The Free Hanseatic City of Bremen, the smallest of Germany’s federal states, consists of Bremen itself and the exclave of Bremerhaven (a new port founded in 1827 at the mouth of the Weser). I’d not actually heard of the Grimm Brothers’ story The Musicians of Bremen, but it’s commemorated by a sculpture at the western end of the Town Hall – it’s about four animals who set out for the city that they saw as standing for real freedom (sorry, spoiler alert – they never actually reached Bremen).

 Just south of the cathedral the Schnoorviertel consists of a few moderately quaint streets with cute cafés, restaurants and boutiques; just to the east, on the site of the old city walls, the Kunsthalle is not as big as Hamburg’s but still has a pretty decent art collection.

In the nineteenth century the burghers of Bremen mainly collected Dutch art, donating works by Pieter Claesz, Jan van Goyen, van der Velde the younger, Salomon van Ruysdael, Jacob Jordaens, Rubens, van Dyck, Jan Brueghel the younger, Isenbrandt, Lievens, Aert van der Neer, van Ostade, Dou, Jacob de Wet (yet another Haarlem painter I didn’t know about) and Rachel Ruysch (qv). The museum also acquired a few old German Masters (by Altdorfer, a couple of Dürers and some Cranachs) and some minor (but superb) Italian Gothic paintings – they’re in Room 1 which is appropriate but not an easy place to start your circuit.
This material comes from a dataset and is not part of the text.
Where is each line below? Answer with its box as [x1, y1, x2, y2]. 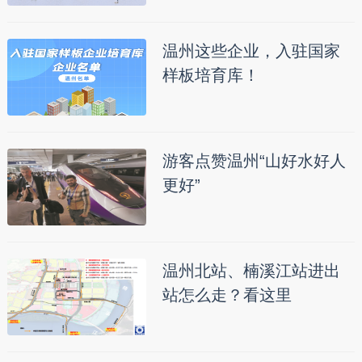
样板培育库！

 The museum’s first director Gustav Paoli then started buying French art, which was controversial but has proved a smart move – the collection ranges from Vigée-Lebrun, Corot, Delacroix, Horace Vernet (see my post on Avignon) and Géricault to Pascin, Gris, Léger, Metzinger and Picasso, by way of Boudin, Courbet, Manet, Monet, five Renoirs, Pissarro, Cézanne, Degas, Toulouse-Lautrec, van Gogh, Vallotton, Bonnard, Maurice Dennis, Bernard, Serusier and a whole room of Derain, not to mention sculptures by Gauguin, Rodin and Maillol. He also bought German art, of course, with quite a few paintings by the Nazarenes (who had similar ideas to the Pre-Raphaelites) and the Impressionists Max Liebermann, Max Slevogt, and Lovis Corinth. There’s Expressionism too, with plenty by Kirchner and Beckmann, as well as Schmift-Rotluff, von Jawlensky, Gabriele Münter, Campendonck, Marc, Nolde and Heckel, as well as sculptures by Ernst Barlach.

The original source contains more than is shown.